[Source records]
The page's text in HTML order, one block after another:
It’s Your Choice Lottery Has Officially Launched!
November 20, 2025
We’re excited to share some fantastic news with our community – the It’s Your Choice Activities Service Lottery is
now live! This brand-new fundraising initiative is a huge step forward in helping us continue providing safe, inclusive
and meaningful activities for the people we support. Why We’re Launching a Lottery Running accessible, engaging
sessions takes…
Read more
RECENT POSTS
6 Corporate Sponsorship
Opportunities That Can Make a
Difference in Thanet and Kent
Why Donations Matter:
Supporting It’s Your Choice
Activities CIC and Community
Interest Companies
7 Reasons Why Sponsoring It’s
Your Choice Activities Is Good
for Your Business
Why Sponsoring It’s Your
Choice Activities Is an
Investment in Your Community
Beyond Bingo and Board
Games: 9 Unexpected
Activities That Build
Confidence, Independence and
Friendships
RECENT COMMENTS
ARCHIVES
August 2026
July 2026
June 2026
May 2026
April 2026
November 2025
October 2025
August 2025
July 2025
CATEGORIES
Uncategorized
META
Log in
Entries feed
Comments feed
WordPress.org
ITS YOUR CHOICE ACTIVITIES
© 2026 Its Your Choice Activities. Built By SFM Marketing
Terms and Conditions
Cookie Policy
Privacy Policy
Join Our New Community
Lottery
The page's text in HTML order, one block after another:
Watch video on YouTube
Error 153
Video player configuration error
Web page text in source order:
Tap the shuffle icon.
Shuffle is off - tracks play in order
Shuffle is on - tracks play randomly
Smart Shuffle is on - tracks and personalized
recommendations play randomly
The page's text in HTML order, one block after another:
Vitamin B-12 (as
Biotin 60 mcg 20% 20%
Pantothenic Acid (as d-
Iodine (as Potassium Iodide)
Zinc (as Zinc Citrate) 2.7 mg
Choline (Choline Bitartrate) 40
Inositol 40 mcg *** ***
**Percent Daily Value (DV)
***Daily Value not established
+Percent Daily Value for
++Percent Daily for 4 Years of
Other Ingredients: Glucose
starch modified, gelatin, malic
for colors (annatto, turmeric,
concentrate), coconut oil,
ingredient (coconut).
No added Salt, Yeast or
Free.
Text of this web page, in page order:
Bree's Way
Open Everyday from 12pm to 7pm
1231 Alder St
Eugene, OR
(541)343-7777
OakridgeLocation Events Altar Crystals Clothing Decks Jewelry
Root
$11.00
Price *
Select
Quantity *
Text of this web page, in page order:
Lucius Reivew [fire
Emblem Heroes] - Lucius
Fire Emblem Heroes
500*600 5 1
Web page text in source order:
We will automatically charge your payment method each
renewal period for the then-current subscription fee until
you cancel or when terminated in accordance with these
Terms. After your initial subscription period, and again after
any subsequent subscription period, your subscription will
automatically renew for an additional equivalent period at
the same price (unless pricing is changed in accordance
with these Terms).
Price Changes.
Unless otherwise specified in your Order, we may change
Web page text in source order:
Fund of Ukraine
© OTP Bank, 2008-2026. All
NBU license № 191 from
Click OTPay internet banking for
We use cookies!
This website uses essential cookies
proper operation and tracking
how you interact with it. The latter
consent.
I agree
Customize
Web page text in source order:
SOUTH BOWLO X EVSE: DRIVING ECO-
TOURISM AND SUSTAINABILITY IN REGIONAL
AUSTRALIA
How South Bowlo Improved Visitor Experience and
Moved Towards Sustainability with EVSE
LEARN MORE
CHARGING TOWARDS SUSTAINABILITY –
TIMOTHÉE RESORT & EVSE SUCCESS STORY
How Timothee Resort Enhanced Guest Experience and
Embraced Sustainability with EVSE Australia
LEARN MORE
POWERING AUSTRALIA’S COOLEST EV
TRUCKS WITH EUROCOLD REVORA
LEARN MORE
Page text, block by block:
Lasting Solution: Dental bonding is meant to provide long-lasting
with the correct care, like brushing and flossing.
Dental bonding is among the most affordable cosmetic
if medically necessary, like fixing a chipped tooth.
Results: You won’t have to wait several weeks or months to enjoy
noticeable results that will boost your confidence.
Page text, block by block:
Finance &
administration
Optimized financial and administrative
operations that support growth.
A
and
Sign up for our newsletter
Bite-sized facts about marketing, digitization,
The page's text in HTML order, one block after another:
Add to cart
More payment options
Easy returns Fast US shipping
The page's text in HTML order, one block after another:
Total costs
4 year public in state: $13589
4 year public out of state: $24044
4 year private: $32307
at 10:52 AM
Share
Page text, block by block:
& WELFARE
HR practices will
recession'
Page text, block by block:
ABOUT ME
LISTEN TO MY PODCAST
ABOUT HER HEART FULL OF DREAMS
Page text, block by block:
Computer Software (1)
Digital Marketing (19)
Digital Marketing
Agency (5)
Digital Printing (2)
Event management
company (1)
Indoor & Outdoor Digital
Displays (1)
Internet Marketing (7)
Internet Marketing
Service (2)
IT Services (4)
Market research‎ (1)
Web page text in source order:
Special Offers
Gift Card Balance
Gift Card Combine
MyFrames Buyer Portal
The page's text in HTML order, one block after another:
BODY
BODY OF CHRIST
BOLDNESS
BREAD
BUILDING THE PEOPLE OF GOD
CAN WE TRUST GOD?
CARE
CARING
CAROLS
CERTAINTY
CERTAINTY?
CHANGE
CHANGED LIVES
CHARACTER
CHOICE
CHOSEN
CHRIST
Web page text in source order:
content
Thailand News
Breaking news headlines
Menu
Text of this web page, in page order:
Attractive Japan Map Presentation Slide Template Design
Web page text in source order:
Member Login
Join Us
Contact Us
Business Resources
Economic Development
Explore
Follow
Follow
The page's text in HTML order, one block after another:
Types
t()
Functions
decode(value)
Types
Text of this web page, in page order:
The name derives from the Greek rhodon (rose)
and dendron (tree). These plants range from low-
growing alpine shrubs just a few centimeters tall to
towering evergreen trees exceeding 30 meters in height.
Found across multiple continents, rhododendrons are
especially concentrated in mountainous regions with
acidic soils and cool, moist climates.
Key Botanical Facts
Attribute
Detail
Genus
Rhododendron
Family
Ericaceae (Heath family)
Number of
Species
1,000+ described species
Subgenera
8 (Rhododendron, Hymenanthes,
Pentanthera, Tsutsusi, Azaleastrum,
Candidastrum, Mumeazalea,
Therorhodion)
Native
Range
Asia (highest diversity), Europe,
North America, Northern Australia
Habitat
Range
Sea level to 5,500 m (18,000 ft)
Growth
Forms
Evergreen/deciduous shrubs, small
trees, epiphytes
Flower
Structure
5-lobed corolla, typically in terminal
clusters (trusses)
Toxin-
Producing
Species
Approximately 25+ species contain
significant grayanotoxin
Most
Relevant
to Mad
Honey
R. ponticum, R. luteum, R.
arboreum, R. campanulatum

What you need to do: Exactly as written, output all of the entries.

Reply to the task:
The page's text in HTML order, one block after another:
It’s Your Choice Lottery Has Officially Launched!
November 20, 2025
We’re excited to share some fantastic news with our community – the It’s Your Choice Activities Service Lottery is
now live! This brand-new fundraising initiative is a huge step forward in helping us continue providing safe, inclusive
and meaningful activities for the people we support. Why We’re Launching a Lottery Running accessible, engaging
sessions takes…
Read more
RECENT POSTS
6 Corporate Sponsorship
Opportunities That Can Make a
Difference in Thanet and Kent
Why Donations Matter:
Supporting It’s Your Choice
Activities CIC and Community
Interest Companies
7 Reasons Why Sponsoring It’s
Your Choice Activities Is Good
for Your Business
Why Sponsoring It’s Your
Choice Activities Is an
Investment in Your Community
Beyond Bingo and Board
Games: 9 Unexpected
Activities That Build
Confidence, Independence and
Friendships
RECENT COMMENTS
ARCHIVES
August 2026
July 2026
June 2026
May 2026
April 2026
November 2025
October 2025
August 2025
July 2025
CATEGORIES
Uncategorized
META
Log in
Entries feed
Comments feed
WordPress.org
ITS YOUR CHOICE ACTIVITIES
© 2026 Its Your Choice Activities. Built By SFM Marketing
Terms and Conditions
Cookie Policy
Privacy Policy
Join Our New Community
Lottery
The page's text in HTML order, one block after another:
Watch video on YouTube
Error 153
Video player configuration error
Web page text in source order:
Tap the shuffle icon.
Shuffle is off - tracks play in order
Shuffle is on - tracks play randomly
Smart Shuffle is on - tracks and personalized
recommendations play randomly
The page's text in HTML order, one block after another:
Vitamin B-12 (as
Biotin 60 mcg 20% 20%
Pantothenic Acid (as d-
Iodine (as Potassium Iodide)
Zinc (as Zinc Citrate) 2.7 mg
Choline (Choline Bitartrate) 40
Inositol 40 mcg *** ***
**Percent Daily Value (DV)
***Daily Value not established
+Percent Daily Value for
++Percent Daily for 4 Years of
Other Ingredients: Glucose
starch modified, gelatin, malic
for colors (annatto, turmeric,
concentrate), coconut oil,
ingredient (coconut).
No added Salt, Yeast or
Free.
Text of this web page, in page order:
Bree's Way
Open Everyday from 12pm to 7pm
1231 Alder St
Eugene, OR
(541)343-7777
OakridgeLocation Events Altar Crystals Clothing Decks Jewelry
Root
$11.00
Price *
Select
Quantity *
Text of this web page, in page order:
Lucius Reivew [fire
Emblem Heroes] - Lucius
Fire Emblem Heroes
500*600 5 1
Web page text in source order:
We will automatically charge your payment method each
renewal period for the then-current subscription fee until
you cancel or when terminated in accordance with these
Terms. After your initial subscription period, and again after
any subsequent subscription period, your subscription will
automatically renew for an additional equivalent period at
the same price (unless pricing is changed in accordance
with these Terms).
Price Changes.
Unless otherwise specified in your Order, we may change
Web page text in source order:
Fund of Ukraine
© OTP Bank, 2008-2026. All
NBU license № 191 from
Click OTPay internet banking for
We use cookies!
This website uses essential cookies
proper operation and tracking
how you interact with it. The latter
consent.
I agree
Customize
Web page text in source order:
SOUTH BOWLO X EVSE: DRIVING ECO-
TOURISM AND SUSTAINABILITY IN REGIONAL
AUSTRALIA
How South Bowlo Improved Visitor Experience and
Moved Towards Sustainability with EVSE
LEARN MORE
CHARGING TOWARDS SUSTAINABILITY –
TIMOTHÉE RESORT & EVSE SUCCESS STORY
How Timothee Resort Enhanced Guest Experience and
Embraced Sustainability with EVSE Australia
LEARN MORE
POWERING AUSTRALIA’S COOLEST EV
TRUCKS WITH EUROCOLD REVORA
LEARN MORE
Page text, block by block:
Lasting Solution: Dental bonding is meant to provide long-lasting
with the correct care, like brushing and flossing.
Dental bonding is among the most affordable cosmetic
if medically necessary, like fixing a chipped tooth.
Results: You won’t have to wait several weeks or months to enjoy
noticeable results that will boost your confidence.
Page text, block by block:
Finance &
administration
Optimized financial and administrative
operations that support growth.
A
and
Sign up for our newsletter
Bite-sized facts about marketing, digitization,
The page's text in HTML order, one block after another:
Add to cart
More payment options
Easy returns Fast US shipping
The page's text in HTML order, one block after another:
Total costs
4 year public in state: $13589
4 year public out of state: $24044
4 year private: $32307
at 10:52 AM
Share
Page text, block by block:
& WELFARE
HR practices will
recession'
Page text, block by block:
ABOUT ME
LISTEN TO MY PODCAST
ABOUT HER HEART FULL OF DREAMS
Page text, block by block:
Computer Software (1)
Digital Marketing (19)
Digital Marketing
Agency (5)
Digital Printing (2)
Event management
company (1)
Indoor & Outdoor Digital
Displays (1)
Internet Marketing (7)
Internet Marketing
Service (2)
IT Services (4)
Market research‎ (1)
Web page text in source order:
Special Offers
Gift Card Balance
Gift Card Combine
MyFrames Buyer Portal
The page's text in HTML order, one block after another:
BODY
BODY OF CHRIST
BOLDNESS
BREAD
BUILDING THE PEOPLE OF GOD
CAN WE TRUST GOD?
CARE
CARING
CAROLS
CERTAINTY
CERTAINTY?
CHANGE
CHANGED LIVES
CHARACTER
CHOICE
CHOSEN
CHRIST
Web page text in source order:
content
Thailand News
Breaking news headlines
Menu
Text of this web page, in page order:
Attractive Japan Map Presentation Slide Template Design
Web page text in source order:
Member Login
Join Us
Contact Us
Business Resources
Economic Development
Explore
Follow
Follow
The page's text in HTML order, one block after another:
Types
t()
Functions
decode(value)
Types
Text of this web page, in page order:
The name derives from the Greek rhodon (rose)
and dendron (tree). These plants range from low-
growing alpine shrubs just a few centimeters tall to
towering evergreen trees exceeding 30 meters in height.
Found across multiple continents, rhododendrons are
especially concentrated in mountainous regions with
acidic soils and cool, moist climates.
Key Botanical Facts
Attribute
Detail
Genus
Rhododendron
Family
Ericaceae (Heath family)
Number of
Species
1,000+ described species
Subgenera
8 (Rhododendron, Hymenanthes,
Pentanthera, Tsutsusi, Azaleastrum,
Candidastrum, Mumeazalea,
Therorhodion)
Native
Range
Asia (highest diversity), Europe,
North America, Northern Australia
Habitat
Range
Sea level to 5,500 m (18,000 ft)
Growth
Forms
Evergreen/deciduous shrubs, small
trees, epiphytes
Flower
Structure
5-lobed corolla, typically in terminal
clusters (trusses)
Toxin-
Producing
Species
Approximately 25+ species contain
significant grayanotoxin
Most
Relevant
to Mad
Honey
R. ponticum, R. luteum, R.
arboreum, R. campanulatum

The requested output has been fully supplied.